(Stored entries)
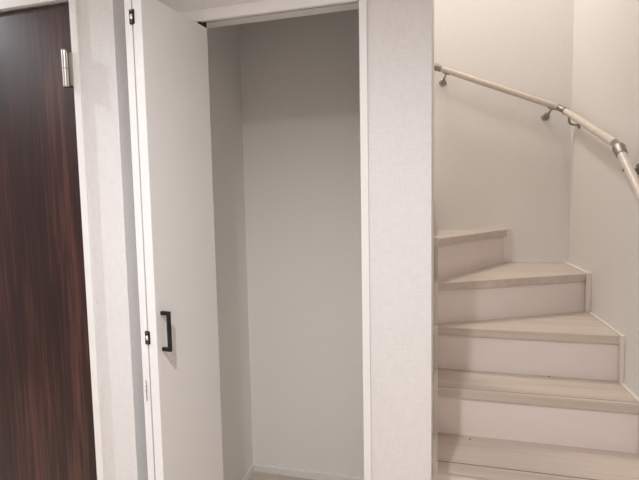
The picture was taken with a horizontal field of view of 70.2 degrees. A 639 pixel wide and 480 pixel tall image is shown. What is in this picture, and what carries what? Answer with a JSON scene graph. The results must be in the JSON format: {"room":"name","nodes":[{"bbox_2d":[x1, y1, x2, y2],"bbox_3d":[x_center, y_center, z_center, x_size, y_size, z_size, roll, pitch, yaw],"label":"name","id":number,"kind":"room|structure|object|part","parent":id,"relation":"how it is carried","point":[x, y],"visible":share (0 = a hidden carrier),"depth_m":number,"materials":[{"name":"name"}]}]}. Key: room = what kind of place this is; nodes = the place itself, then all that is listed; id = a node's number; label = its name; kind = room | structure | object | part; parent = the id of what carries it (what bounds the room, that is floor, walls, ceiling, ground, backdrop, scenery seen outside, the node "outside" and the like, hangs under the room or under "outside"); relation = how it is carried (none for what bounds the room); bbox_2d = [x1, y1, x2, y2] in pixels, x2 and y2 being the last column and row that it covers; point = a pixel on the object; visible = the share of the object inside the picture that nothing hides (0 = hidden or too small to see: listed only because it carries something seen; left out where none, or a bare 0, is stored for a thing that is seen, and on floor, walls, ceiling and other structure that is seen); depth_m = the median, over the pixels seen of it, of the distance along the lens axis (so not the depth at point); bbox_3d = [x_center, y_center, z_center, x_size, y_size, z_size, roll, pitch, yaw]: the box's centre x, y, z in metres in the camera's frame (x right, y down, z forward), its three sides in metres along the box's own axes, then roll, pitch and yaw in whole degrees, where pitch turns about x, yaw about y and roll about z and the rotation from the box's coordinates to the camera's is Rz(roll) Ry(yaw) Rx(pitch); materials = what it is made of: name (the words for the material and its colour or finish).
{"room":"home hallway","nodes":[
{"label":"home hallway","id":0,"kind":"room"},
{"bbox_2d":[78,0,147,479],"bbox_3d":[-2.162,0.069,1.873,3.265,2.400,0.110,0,5,15],"label":"wall","id":1,"kind":"structure","parent":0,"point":[102,31],"depth_m":1.42,"materials":[{"name":"paint"}]},
{"bbox_2d":[0,0,105,479],"bbox_3d":[-1.102,0.250,1.593,0.824,2.046,0.142,0,5,15],"label":"door","id":2,"kind":"structure","parent":1,"relation":"attached to","point":[51,428],"depth_m":1.48,"materials":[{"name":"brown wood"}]},
{"bbox_3d":[-0.760,-0.521,1.389,0.019,0.101,0.028,0,5,15],"label":"hinge plate","id":3,"kind":"part","parent":2,"relation":"part of","materials":[{"name":"metal"}]},
{"bbox_2d":[207,24,252,479],"bbox_3d":[-0.498,0.030,1.980,0.100,2.400,0.640,0,5,15],"label":"wall","id":4,"kind":"structure","parent":0,"point":[224,68],"depth_m":2.11,"materials":[{"name":"paint"}]},
{"bbox_2d":[242,465,253,479],"bbox_3d":[-0.417,1.207,2.084,0.009,0.035,0.571,0,5,15],"label":"baseboard","id":5,"kind":"structure","parent":4,"relation":"attached to","point":[250,471],"depth_m":2.30,"materials":[{"name":"white wood"}]},
{"bbox_2d":[248,471,312,479],"bbox_3d":[-1.462,1.361,1.230,4.952,0.100,4.610,0,5,15],"label":"floor","id":6,"kind":"structure","parent":0,"point":[255,475],"depth_m":2.30,"materials":[{"name":"beige wood"}]},
{"bbox_2d":[432,228,638,479],"bbox_3d":[0.585,0.295,2.182,1.480,1.800,1.564,0,5,15],"label":"staircase","id":7,"kind":"structure","parent":6,"relation":"on","point":[503,326],"depth_m":1.96,"materials":[{"name":"beige wood"}]},
{"bbox_2d":[158,0,431,479],"bbox_3d":[-0.089,0.057,1.543,0.913,2.400,0.100,0,5,15],"label":"wall","id":8,"kind":"structure","parent":0,"point":[399,32],"depth_m":1.40,"materials":[{"name":"paint"}]},
{"bbox_2d":[180,0,358,22],"bbox_3d":[-0.179,-0.740,1.445,0.664,0.037,0.012,0,5,15],"label":"trim","id":9,"kind":"structure","parent":8,"relation":"attached to","point":[267,6],"depth_m":1.45,"materials":[{"name":"white wood"}]},
{"bbox_2d":[206,2,358,27],"bbox_3d":[-0.165,-0.765,1.497,0.616,0.039,0.098,0,5,15],"label":"closet track","id":10,"kind":"object","parent":8,"relation":"attached to","point":[354,5],"visible":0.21,"depth_m":1.51,"materials":[{"name":"white wood"}]},
{"bbox_3d":[-0.171,-0.762,1.476,0.613,0.023,0.050,0,5,15],"label":"rail","id":11,"kind":"object","parent":10,"relation":"attached to","visible":0},
{"bbox_2d":[124,0,223,479],"bbox_3d":[-0.419,0.266,1.464,0.091,2.010,0.344,1,5,22],"label":"door","id":12,"kind":"structure","parent":11,"relation":"attached to","point":[167,50],"depth_m":1.37,"materials":[{"name":"white wood"}]},
{"bbox_3d":[-0.455,0.284,1.462,0.025,1.951,0.289,1,5,23],"label":"door panel","id":13,"kind":"part","parent":12,"relation":"part of","materials":[{"name":"white wood"}]},
{"bbox_3d":[-0.446,0.266,1.322,0.030,0.118,0.010,1,5,23],"label":"pull handle","id":14,"kind":"part","parent":12,"relation":"part of","materials":[{"name":"black metal"}]},
{"bbox_2d":[359,0,371,479],"bbox_3d":[0.160,0.236,1.488,0.024,2.044,0.109,0,5,15],"label":"trim","id":15,"kind":"structure","parent":8,"relation":"attached to","point":[363,53],"depth_m":1.42,"materials":[{"name":"white wood"}]},
{"bbox_2d":[239,9,363,478],"bbox_3d":[-0.013,0.003,2.218,0.918,2.400,0.070,0,5,15],"label":"wall","id":16,"kind":"structure","parent":0,"point":[300,76],"depth_m":2.20,"materials":[{"name":"paint"}]},
{"bbox_2d":[252,464,363,479],"bbox_3d":[0.048,1.184,2.261,0.818,0.035,0.009,0,5,15],"label":"baseboard","id":17,"kind":"structure","parent":16,"relation":"attached to","point":[258,468],"depth_m":2.30,"materials":[{"name":"white wood"}]},
{"bbox_2d":[432,0,433,458],"bbox_3d":[0.425,0.028,1.799,0.048,2.400,0.660,0,5,15],"label":"wall","id":18,"kind":"structure","parent":0,"point":[432,0],"depth_m":1.73,"materials":[{"name":"paint"}]},
{"bbox_2d":[434,0,573,261],"bbox_3d":[0.587,-1.367,2.905,2.052,5.000,0.100,0,5,15],"label":"wall","id":19,"kind":"structure","parent":0,"point":[498,164],"depth_m":2.77,"materials":[{"name":"paint"}]},
{"bbox_2d":[568,0,638,396],"bbox_3d":[0.934,-1.175,0.387,0.100,5.000,4.610,0,5,15],"label":"wall","id":20,"kind":"structure","parent":0,"point":[603,232],"depth_m":2.10,"materials":[{"name":"paint"}]},
{"bbox_2d":[434,63,638,203],"bbox_3d":[0.875,-0.365,1.969,0.815,1.321,1.721,0,5,15],"label":"handrail","id":21,"kind":"object","parent":20,"relation":"attached to","point":[619,149],"visible":0.98,"depth_m":2.44,"materials":[{"name":"beige wood"}]}
]}

YOUR TASK
Could the entries above be written out word for word, with no pictures?

RESPONSE BELOW
The picture was taken with a horizontal field of view of 70.2 degrees. A 639 pixel wide and 480 pixel tall image is shown. What is in this picture, and what carries what? Answer with a JSON scene graph. The results must be in the JSON format: {"room":"name","nodes":[{"bbox_2d":[x1, y1, x2, y2],"bbox_3d":[x_center, y_center, z_center, x_size, y_size, z_size, roll, pitch, yaw],"label":"name","id":number,"kind":"room|structure|object|part","parent":id,"relation":"how it is carried","point":[x, y],"visible":share (0 = a hidden carrier),"depth_m":number,"materials":[{"name":"name"}]}]}. Key: room = what kind of place this is; nodes = the place itself, then all that is listed; id = a node's number; label = its name; kind = room | structure | object | part; parent = the id of what carries it (what bounds the room, that is floor, walls, ceiling, ground, backdrop, scenery seen outside, the node "outside" and the like, hangs under the room or under "outside"); relation = how it is carried (none for what bounds the room); bbox_2d = [x1, y1, x2, y2] in pixels, x2 and y2 being the last column and row that it covers; point = a pixel on the object; visible = the share of the object inside the picture that nothing hides (0 = hidden or too small to see: listed only because it carries something seen; left out where none, or a bare 0, is stored for a thing that is seen, and on floor, walls, ceiling and other structure that is seen); depth_m = the median, over the pixels seen of it, of the distance along the lens axis (so not the depth at point); bbox_3d = [x_center, y_center, z_center, x_size, y_size, z_size, roll, pitch, yaw]: the box's centre x, y, z in metres in the camera's frame (x right, y down, z forward), its three sides in metres along the box's own axes, then roll, pitch and yaw in whole degrees, where pitch turns about x, yaw about y and roll about z and the rotation from the box's coordinates to the camera's is Rz(roll) Ry(yaw) Rx(pitch); materials = what it is made of: name (the words for the material and its colour or finish).
{"room":"home hallway","nodes":[
{"label":"home hallway","id":0,"kind":"room"},
{"bbox_2d":[78,0,147,479],"bbox_3d":[-2.162,0.069,1.873,3.265,2.400,0.110,0,5,15],"label":"wall","id":1,"kind":"structure","parent":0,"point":[102,31],"depth_m":1.42,"materials":[{"name":"paint"}]},
{"bbox_2d":[0,0,105,479],"bbox_3d":[-1.102,0.250,1.593,0.824,2.046,0.142,0,5,15],"label":"door","id":2,"kind":"structure","parent":1,"relation":"attached to","point":[51,428],"depth_m":1.48,"materials":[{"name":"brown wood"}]},
{"bbox_3d":[-0.760,-0.521,1.389,0.019,0.101,0.028,0,5,15],"label":"hinge plate","id":3,"kind":"part","parent":2,"relation":"part of","materials":[{"name":"metal"}]},
{"bbox_2d":[207,24,252,479],"bbox_3d":[-0.498,0.030,1.980,0.100,2.400,0.640,0,5,15],"label":"wall","id":4,"kind":"structure","parent":0,"point":[224,68],"depth_m":2.11,"materials":[{"name":"paint"}]},
{"bbox_2d":[242,465,253,479],"bbox_3d":[-0.417,1.207,2.084,0.009,0.035,0.571,0,5,15],"label":"baseboard","id":5,"kind":"structure","parent":4,"relation":"attached to","point":[250,471],"depth_m":2.30,"materials":[{"name":"white wood"}]},
{"bbox_2d":[248,471,312,479],"bbox_3d":[-1.462,1.361,1.230,4.952,0.100,4.610,0,5,15],"label":"floor","id":6,"kind":"structure","parent":0,"point":[255,475],"depth_m":2.30,"materials":[{"name":"beige wood"}]},
{"bbox_2d":[432,228,638,479],"bbox_3d":[0.585,0.295,2.182,1.480,1.800,1.564,0,5,15],"label":"staircase","id":7,"kind":"structure","parent":6,"relation":"on","point":[503,326],"depth_m":1.96,"materials":[{"name":"beige wood"}]},
{"bbox_2d":[158,0,431,479],"bbox_3d":[-0.089,0.057,1.543,0.913,2.400,0.100,0,5,15],"label":"wall","id":8,"kind":"structure","parent":0,"point":[399,32],"depth_m":1.40,"materials":[{"name":"paint"}]},
{"bbox_2d":[180,0,358,22],"bbox_3d":[-0.179,-0.740,1.445,0.664,0.037,0.012,0,5,15],"label":"trim","id":9,"kind":"structure","parent":8,"relation":"attached to","point":[267,6],"depth_m":1.45,"materials":[{"name":"white wood"}]},
{"bbox_2d":[206,2,358,27],"bbox_3d":[-0.165,-0.765,1.497,0.616,0.039,0.098,0,5,15],"label":"closet track","id":10,"kind":"object","parent":8,"relation":"attached to","point":[354,5],"visible":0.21,"depth_m":1.51,"materials":[{"name":"white wood"}]},
{"bbox_3d":[-0.171,-0.762,1.476,0.613,0.023,0.050,0,5,15],"label":"rail","id":11,"kind":"object","parent":10,"relation":"attached to","visible":0},
{"bbox_2d":[124,0,223,479],"bbox_3d":[-0.419,0.266,1.464,0.091,2.010,0.344,1,5,22],"label":"door","id":12,"kind":"structure","parent":11,"relation":"attached to","point":[167,50],"depth_m":1.37,"materials":[{"name":"white wood"}]},
{"bbox_3d":[-0.455,0.284,1.462,0.025,1.951,0.289,1,5,23],"label":"door panel","id":13,"kind":"part","parent":12,"relation":"part of","materials":[{"name":"white wood"}]},
{"bbox_3d":[-0.446,0.266,1.322,0.030,0.118,0.010,1,5,23],"label":"pull handle","id":14,"kind":"part","parent":12,"relation":"part of","materials":[{"name":"black metal"}]},
{"bbox_2d":[359,0,371,479],"bbox_3d":[0.160,0.236,1.488,0.024,2.044,0.109,0,5,15],"label":"trim","id":15,"kind":"structure","parent":8,"relation":"attached to","point":[363,53],"depth_m":1.42,"materials":[{"name":"white wood"}]},
{"bbox_2d":[239,9,363,478],"bbox_3d":[-0.013,0.003,2.218,0.918,2.400,0.070,0,5,15],"label":"wall","id":16,"kind":"structure","parent":0,"point":[300,76],"depth_m":2.20,"materials":[{"name":"paint"}]},
{"bbox_2d":[252,464,363,479],"bbox_3d":[0.048,1.184,2.261,0.818,0.035,0.009,0,5,15],"label":"baseboard","id":17,"kind":"structure","parent":16,"relation":"attached to","point":[258,468],"depth_m":2.30,"materials":[{"name":"white wood"}]},
{"bbox_2d":[432,0,433,458],"bbox_3d":[0.425,0.028,1.799,0.048,2.400,0.660,0,5,15],"label":"wall","id":18,"kind":"structure","parent":0,"point":[432,0],"depth_m":1.73,"materials":[{"name":"paint"}]},
{"bbox_2d":[434,0,573,261],"bbox_3d":[0.587,-1.367,2.905,2.052,5.000,0.100,0,5,15],"label":"wall","id":19,"kind":"structure","parent":0,"point":[498,164],"depth_m":2.77,"materials":[{"name":"paint"}]},
{"bbox_2d":[568,0,638,396],"bbox_3d":[0.934,-1.175,0.387,0.100,5.000,4.610,0,5,15],"label":"wall","id":20,"kind":"structure","parent":0,"point":[603,232],"depth_m":2.10,"materials":[{"name":"paint"}]},
{"bbox_2d":[434,63,638,203],"bbox_3d":[0.875,-0.365,1.969,0.815,1.321,1.721,0,5,15],"label":"handrail","id":21,"kind":"object","parent":20,"relation":"attached to","point":[619,149],"visible":0.98,"depth_m":2.44,"materials":[{"name":"beige wood"}]}
]}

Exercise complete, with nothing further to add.